Task directions: A single count is required: the lines of the data below in which the word "stars" occurs.

Dataset excerpts:
Start of Block

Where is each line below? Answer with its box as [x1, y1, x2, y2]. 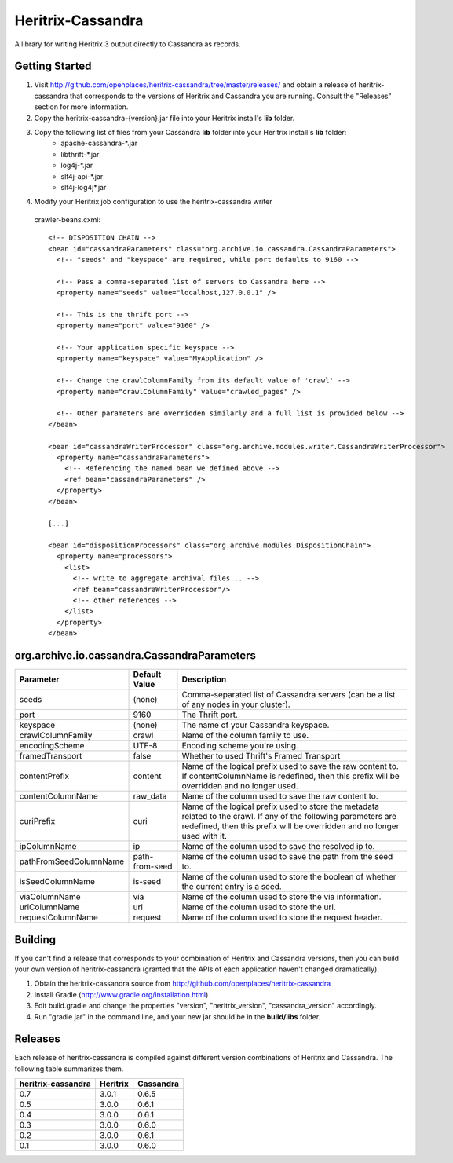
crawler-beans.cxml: [34, 214, 101, 224]
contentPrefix [19, 770, 70, 781]
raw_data [133, 791, 167, 802]
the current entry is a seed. [181, 881, 282, 892]
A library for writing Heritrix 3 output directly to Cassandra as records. [14, 39, 241, 49]
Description [181, 674, 227, 685]
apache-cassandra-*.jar [60, 138, 138, 148]
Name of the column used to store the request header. [181, 912, 382, 923]
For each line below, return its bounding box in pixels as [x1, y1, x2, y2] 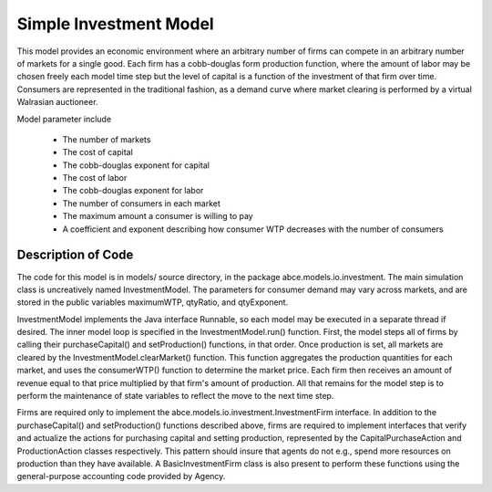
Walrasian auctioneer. [16, 97, 98, 108]
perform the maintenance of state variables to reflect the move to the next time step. [16, 391, 334, 402]
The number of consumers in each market [62, 197, 220, 209]
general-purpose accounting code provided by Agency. [16, 471, 226, 482]
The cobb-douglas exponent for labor [62, 185, 204, 196]
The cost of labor [62, 173, 128, 183]
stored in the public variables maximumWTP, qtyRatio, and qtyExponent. [16, 297, 289, 308]
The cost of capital [62, 147, 134, 158]
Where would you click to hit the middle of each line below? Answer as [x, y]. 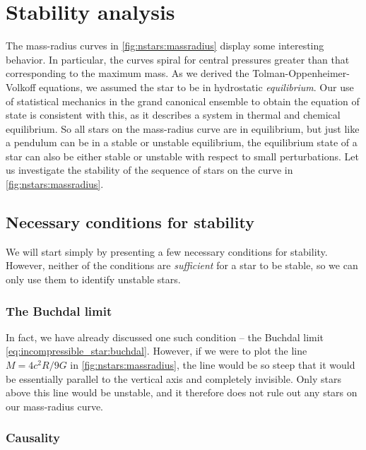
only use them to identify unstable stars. [93, 279]
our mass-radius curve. [55, 406]
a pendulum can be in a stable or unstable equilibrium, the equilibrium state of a [182, 142]
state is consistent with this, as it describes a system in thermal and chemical [173, 115]
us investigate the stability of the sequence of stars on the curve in [149, 170]
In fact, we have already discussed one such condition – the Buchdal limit [165, 337]
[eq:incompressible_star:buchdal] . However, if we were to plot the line [157, 351]
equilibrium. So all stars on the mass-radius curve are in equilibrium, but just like [183, 128]

End of Block

Your response: 3